For the antenna feed circuit according to Embodiment 1 of the present disclosure, in order to make the polarization of the high frequency signal entering the first waveguide-type polarization converter 4 become equivalent to the polarization of the high frequency signal output from the second waveguide-type polarization converter 5, as long as the polarization rotation direction of the first waveguide-type polarization converter 4 is the reverse of the polarization rotation direction of the second waveguide-type polarization converter 5, the sequence of rotations may begin with either clockwise rotation or counterclockwise rotation. The relationship of rotation direction of the polarization of the high frequency signals of the third waveguide-type polarization converter 8 and the fourth waveguide-type polarization converter 9 is similar to the relationship of rotation direction of the polarization of the high frequency signals of the fifth waveguide-type polarization converter 13 and the sixth waveguide-type polarization converter 14.

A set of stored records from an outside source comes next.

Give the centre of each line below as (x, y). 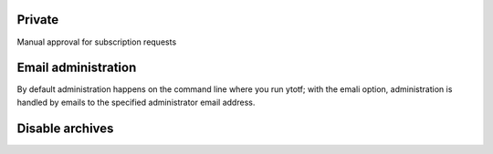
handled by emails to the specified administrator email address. (136, 102)
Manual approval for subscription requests (97, 42)
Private (38, 20)
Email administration (77, 68)
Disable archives (65, 128)

Concerning the relationship between the seventh waveguide-type polarization converter 17 and eighth waveguide-type polarization converter 18, the rotation direction can be either clockwise or counterclockwise, as long as the polarization of the eighth waveguide-type polarization converter 18 has the same direction of rotation of the polarization of the seventh waveguide-type polarization converter 17 such that the polarization of the high frequency signal output from the eighth waveguide-type polarization converter 18 has rotation 180° opposite to the polarization of the high frequency signal entering the seventh waveguide-type polarization converter 17.
In Embodiment 1 of the present disclosure, a circularly polarized wave is generated by feeding the high frequency signal phase lagged in increments of 90° into the OMJ 21 arranged in the main waveguide. However, the circularly polarized wave may also be generated by arranging an orthogonal polarized wave separator (OMT), rather than the OMJ 21, in the main waveguide, and receiving as input the high frequency signal to the OMT phase lagged in increments of 90°.
An antenna feed circuit of Embodiment 2 of the present disclosure is described with reference to
In the antenna feed circuit of Embodiment 2 of the present disclosure, the waveguide-type low pass filter 7, waveguide-type low pass filter 11, waveguide-type low pass filter 16 and waveguide-type low pass filter 20 from the antenna feed circuit of Embodiment 1 of the present disclosure are omitted, and an orthogonal polarized wave separator (OMT) 40 is arranged in the main waveguide 26 in place of the waveguide group branching filter (OMJ) 21.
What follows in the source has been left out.